* _Work task_: Please repeat, exactly and without pictures, the lines of the entries below that run from the one containing "Кладовая в подарок [23, 96, 103, 108]" through the one containing "он пуст (пища".

Saved entries
┌────────
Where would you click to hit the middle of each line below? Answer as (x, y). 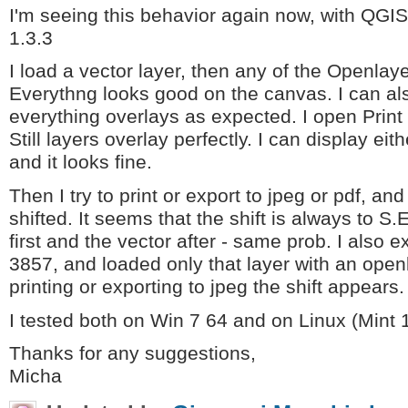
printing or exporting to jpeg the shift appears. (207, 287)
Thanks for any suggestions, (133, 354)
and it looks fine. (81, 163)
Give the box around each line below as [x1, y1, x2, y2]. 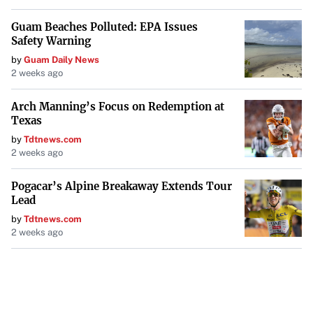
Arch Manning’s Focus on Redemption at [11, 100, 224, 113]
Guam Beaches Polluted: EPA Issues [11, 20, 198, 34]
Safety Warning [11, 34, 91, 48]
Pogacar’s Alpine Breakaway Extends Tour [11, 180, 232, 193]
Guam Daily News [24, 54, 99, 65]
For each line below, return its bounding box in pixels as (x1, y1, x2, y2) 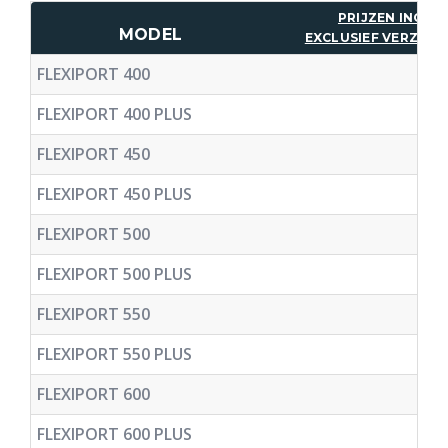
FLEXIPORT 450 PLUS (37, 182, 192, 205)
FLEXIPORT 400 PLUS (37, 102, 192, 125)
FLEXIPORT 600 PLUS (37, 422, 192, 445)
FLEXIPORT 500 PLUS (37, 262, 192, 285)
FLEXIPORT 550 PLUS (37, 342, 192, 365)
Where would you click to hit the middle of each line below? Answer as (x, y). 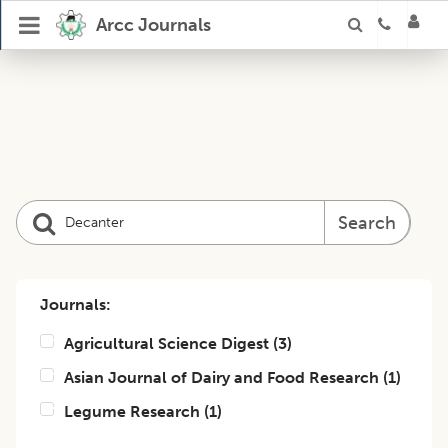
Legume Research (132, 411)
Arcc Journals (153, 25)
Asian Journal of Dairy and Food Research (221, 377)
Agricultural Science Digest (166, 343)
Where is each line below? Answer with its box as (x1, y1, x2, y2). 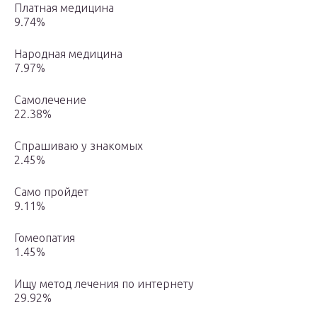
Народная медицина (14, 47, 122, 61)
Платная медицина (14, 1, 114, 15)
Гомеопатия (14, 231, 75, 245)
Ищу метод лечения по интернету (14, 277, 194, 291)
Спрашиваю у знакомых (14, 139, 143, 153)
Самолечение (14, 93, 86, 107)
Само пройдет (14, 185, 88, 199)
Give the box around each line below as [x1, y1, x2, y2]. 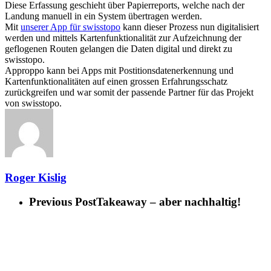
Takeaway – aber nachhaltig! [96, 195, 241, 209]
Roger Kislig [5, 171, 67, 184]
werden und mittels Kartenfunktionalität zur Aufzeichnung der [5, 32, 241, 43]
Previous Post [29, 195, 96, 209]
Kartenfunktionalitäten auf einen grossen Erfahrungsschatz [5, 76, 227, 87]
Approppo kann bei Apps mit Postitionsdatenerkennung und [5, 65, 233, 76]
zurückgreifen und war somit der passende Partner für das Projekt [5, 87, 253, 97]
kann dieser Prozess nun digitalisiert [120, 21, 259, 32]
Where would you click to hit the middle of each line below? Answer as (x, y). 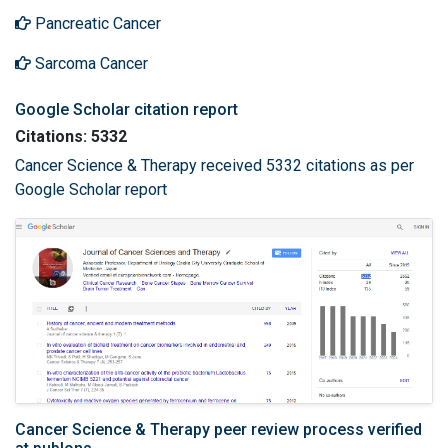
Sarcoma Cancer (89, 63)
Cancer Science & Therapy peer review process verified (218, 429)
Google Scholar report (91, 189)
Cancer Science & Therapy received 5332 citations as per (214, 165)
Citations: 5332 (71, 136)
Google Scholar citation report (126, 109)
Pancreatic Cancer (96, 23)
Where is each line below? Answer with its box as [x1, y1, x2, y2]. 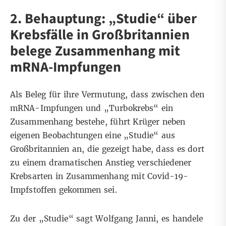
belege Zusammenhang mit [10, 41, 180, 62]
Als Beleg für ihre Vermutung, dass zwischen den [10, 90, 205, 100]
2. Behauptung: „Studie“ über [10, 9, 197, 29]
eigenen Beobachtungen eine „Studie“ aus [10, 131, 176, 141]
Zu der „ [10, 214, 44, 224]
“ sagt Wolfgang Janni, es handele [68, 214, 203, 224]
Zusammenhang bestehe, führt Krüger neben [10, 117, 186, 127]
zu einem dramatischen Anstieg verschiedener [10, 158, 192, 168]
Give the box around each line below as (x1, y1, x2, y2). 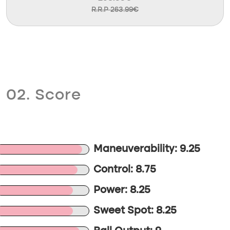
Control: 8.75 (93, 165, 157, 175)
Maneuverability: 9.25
└────────
┌────────
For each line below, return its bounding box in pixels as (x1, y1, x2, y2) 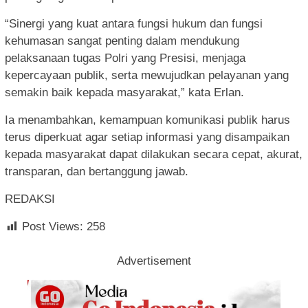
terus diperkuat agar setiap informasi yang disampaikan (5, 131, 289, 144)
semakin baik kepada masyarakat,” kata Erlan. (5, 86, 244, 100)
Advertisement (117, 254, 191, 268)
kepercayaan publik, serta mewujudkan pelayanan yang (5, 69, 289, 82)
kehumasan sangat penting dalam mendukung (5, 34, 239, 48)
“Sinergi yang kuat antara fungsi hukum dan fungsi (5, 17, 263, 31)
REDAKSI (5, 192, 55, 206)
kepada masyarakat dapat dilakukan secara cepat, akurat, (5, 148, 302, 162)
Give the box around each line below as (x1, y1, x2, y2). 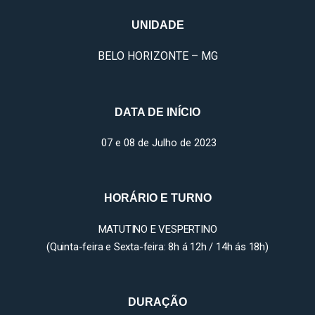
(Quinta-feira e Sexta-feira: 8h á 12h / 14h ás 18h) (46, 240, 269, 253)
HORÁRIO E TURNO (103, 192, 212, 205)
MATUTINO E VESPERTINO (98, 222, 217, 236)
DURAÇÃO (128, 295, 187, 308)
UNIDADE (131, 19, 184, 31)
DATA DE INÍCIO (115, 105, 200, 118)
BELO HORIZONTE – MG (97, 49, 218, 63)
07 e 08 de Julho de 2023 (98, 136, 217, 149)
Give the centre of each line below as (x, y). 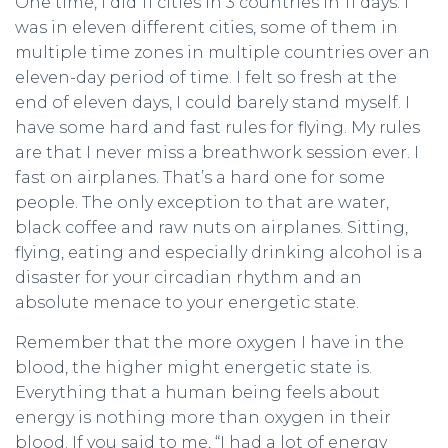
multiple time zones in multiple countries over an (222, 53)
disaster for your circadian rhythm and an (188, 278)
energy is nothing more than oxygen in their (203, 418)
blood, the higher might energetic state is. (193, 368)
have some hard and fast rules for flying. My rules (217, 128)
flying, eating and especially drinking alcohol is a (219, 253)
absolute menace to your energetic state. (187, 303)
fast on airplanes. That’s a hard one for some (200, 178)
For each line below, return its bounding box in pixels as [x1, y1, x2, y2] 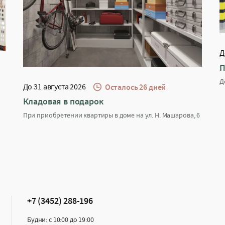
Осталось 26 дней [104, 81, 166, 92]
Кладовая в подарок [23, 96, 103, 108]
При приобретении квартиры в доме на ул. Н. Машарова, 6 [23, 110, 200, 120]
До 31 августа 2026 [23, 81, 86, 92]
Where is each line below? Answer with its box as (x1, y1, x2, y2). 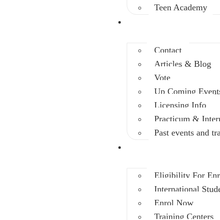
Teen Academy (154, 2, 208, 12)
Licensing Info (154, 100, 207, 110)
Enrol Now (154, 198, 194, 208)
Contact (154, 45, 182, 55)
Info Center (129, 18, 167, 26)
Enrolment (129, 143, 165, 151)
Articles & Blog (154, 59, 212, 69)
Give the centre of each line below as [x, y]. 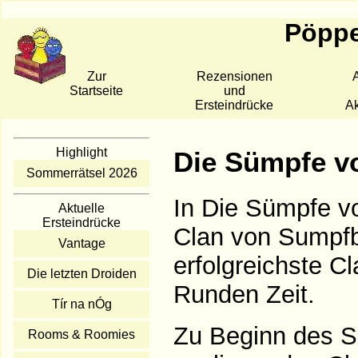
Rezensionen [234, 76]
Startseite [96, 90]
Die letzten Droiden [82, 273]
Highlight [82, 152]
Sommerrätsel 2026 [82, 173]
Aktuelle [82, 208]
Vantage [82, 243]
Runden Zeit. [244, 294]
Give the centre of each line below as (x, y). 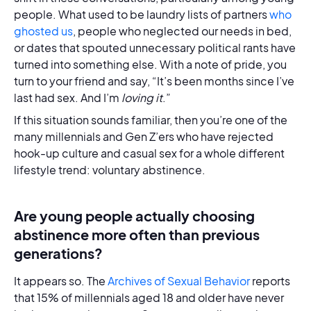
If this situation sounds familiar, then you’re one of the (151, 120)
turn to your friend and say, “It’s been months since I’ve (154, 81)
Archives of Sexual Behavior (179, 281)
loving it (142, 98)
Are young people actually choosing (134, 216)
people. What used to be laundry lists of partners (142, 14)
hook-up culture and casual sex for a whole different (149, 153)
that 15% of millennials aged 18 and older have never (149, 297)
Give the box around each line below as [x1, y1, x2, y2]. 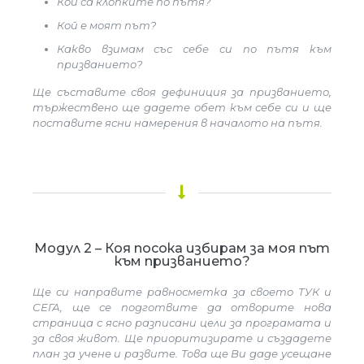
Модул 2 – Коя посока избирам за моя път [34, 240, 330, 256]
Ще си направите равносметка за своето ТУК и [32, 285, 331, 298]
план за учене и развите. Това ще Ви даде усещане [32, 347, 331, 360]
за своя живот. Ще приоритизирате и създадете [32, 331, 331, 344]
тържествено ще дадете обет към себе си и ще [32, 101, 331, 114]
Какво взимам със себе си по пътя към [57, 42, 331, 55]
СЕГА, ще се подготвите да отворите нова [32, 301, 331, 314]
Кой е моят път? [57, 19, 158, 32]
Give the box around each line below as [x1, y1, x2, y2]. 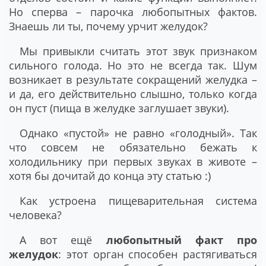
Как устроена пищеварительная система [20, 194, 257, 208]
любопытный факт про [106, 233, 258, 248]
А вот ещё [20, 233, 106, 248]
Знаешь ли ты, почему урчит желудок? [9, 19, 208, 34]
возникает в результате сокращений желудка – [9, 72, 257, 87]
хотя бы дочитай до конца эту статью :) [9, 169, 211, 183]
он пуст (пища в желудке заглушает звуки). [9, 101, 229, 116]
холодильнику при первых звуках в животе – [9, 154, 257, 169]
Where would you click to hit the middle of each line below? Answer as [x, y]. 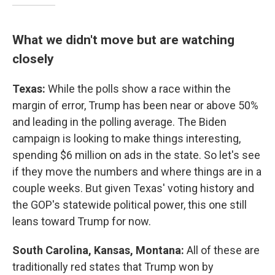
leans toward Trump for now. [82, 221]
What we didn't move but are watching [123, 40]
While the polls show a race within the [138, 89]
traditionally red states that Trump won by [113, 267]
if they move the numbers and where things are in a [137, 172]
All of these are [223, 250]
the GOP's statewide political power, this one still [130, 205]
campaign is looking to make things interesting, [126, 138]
└────────
┌────────
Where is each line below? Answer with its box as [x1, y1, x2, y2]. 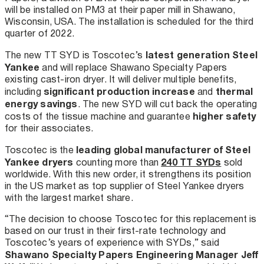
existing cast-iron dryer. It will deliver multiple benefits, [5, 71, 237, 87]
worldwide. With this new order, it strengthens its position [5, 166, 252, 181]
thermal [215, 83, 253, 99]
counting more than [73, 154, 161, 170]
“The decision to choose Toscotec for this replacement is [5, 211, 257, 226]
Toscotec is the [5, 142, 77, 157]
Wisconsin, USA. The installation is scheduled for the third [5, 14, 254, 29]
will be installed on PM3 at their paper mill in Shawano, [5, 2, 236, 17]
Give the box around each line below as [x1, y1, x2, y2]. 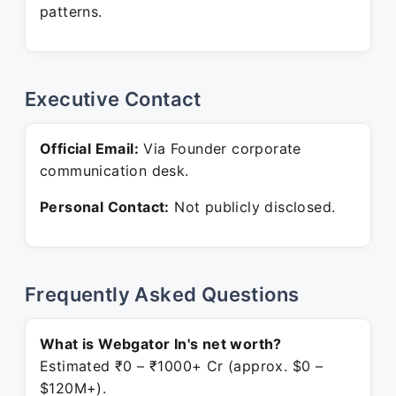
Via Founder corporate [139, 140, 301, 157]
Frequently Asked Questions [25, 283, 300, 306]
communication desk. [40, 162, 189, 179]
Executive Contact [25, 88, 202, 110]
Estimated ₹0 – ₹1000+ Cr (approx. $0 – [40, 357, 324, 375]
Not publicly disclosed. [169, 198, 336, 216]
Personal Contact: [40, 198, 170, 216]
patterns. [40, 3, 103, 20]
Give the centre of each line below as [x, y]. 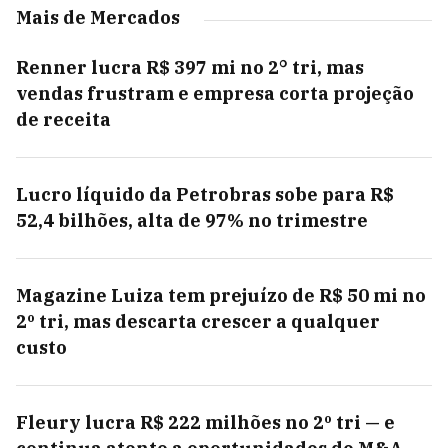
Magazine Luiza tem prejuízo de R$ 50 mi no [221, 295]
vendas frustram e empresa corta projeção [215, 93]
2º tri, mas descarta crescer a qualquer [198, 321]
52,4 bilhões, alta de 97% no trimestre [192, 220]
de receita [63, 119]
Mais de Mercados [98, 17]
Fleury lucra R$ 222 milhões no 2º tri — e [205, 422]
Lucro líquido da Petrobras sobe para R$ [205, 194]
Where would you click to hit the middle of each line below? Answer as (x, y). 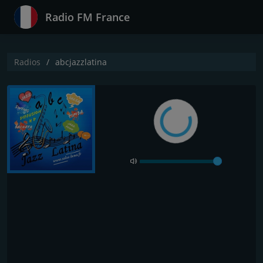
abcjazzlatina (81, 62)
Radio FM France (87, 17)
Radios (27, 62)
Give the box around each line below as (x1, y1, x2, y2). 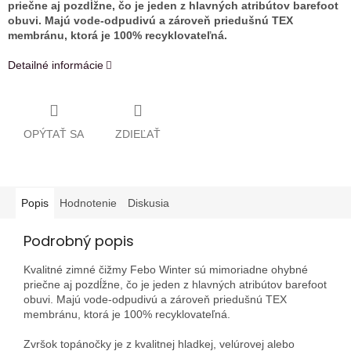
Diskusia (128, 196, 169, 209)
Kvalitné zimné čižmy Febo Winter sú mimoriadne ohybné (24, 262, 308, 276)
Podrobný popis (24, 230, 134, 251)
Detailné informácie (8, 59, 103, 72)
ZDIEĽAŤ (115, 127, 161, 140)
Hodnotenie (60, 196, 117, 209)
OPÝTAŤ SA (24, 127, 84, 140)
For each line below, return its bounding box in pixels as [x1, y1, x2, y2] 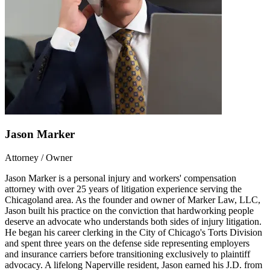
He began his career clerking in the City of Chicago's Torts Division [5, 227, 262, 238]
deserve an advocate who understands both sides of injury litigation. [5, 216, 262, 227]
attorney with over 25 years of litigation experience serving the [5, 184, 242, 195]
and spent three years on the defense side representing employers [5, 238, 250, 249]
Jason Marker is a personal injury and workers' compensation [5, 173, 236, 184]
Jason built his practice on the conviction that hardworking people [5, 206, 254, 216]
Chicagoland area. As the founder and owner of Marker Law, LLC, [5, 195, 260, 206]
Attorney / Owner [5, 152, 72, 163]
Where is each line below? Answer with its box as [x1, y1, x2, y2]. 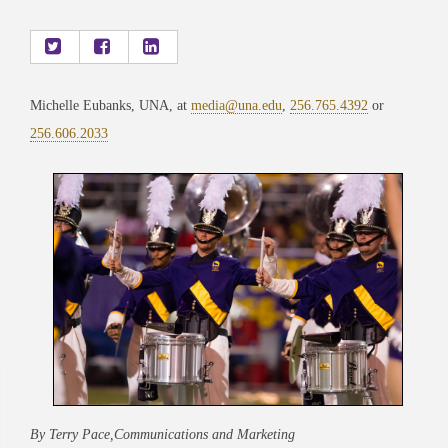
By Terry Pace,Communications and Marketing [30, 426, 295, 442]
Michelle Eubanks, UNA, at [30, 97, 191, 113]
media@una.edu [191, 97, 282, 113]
└────────
* _Response to this exercise_:
Кладовая в подарок [23, 96, 103, 108]
При приобретении квартиры в доме на ул. Н. Машарова, 6 [23, 110, 200, 120]
До 31 августа 2026 [23, 81, 86, 92]
Where is each line below? Answer with its box as (x1, y1, x2, y2). 
Teen Academy (154, 2, 208, 12)
Licensing Info (154, 100, 207, 110)
Enrol Now (154, 198, 194, 208)
Contact (154, 45, 182, 55)
Info Center (129, 18, 167, 26)
Enrolment (129, 143, 165, 151)
Articles & Blog (154, 59, 212, 69)
Give the centre of each line below as [x, y]. 
Rezensionen [234, 76]
Startseite [96, 90]
Die letzten Droiden [82, 273]
Highlight [82, 152]
Sommerrätsel 2026 [82, 173]
Aktuelle [82, 208]
Vantage [82, 243]
Runden Zeit. [244, 294]
Give the centre of each line below as (x, y). 
If this situation sounds familiar, then you’re one of the (151, 120)
turn to your friend and say, “It’s been months since I’ve (154, 81)
Archives of Sexual Behavior (179, 281)
loving it (142, 98)
Are young people actually choosing (134, 216)
people. What used to be laundry lists of partners (142, 14)
hook-up culture and casual sex for a whole different (149, 153)
that 15% of millennials aged 18 and older have never (149, 297)
Give the box around each line below as [x1, y1, x2, y2]. 
Модул 2 – Коя посока избирам за моя път [34, 240, 330, 256]
Ще си направите равносметка за своето ТУК и [32, 285, 331, 298]
план за учене и развите. Това ще Ви даде усещане [32, 347, 331, 360]
за своя живот. Ще приоритизирате и създадете [32, 331, 331, 344]
тържествено ще дадете обет към себе си и ще [32, 101, 331, 114]
Какво взимам със себе си по пътя към [57, 42, 331, 55]
СЕГА, ще се подготвите да отворите нова [32, 301, 331, 314]
Кой е моят път? [57, 19, 158, 32]
Give the box around each line below as [x1, y1, x2, y2]. 
Как устроена пищеварительная система [20, 194, 257, 208]
любопытный факт про [106, 233, 258, 248]
А вот ещё [20, 233, 106, 248]
Знаешь ли ты, почему урчит желудок? [9, 19, 208, 34]
возникает в результате сокращений желудка – [9, 72, 257, 87]
хотя бы дочитай до конца эту статью :) [9, 169, 211, 183]
он пуст (пища в желудке заглушает звуки). [9, 101, 229, 116]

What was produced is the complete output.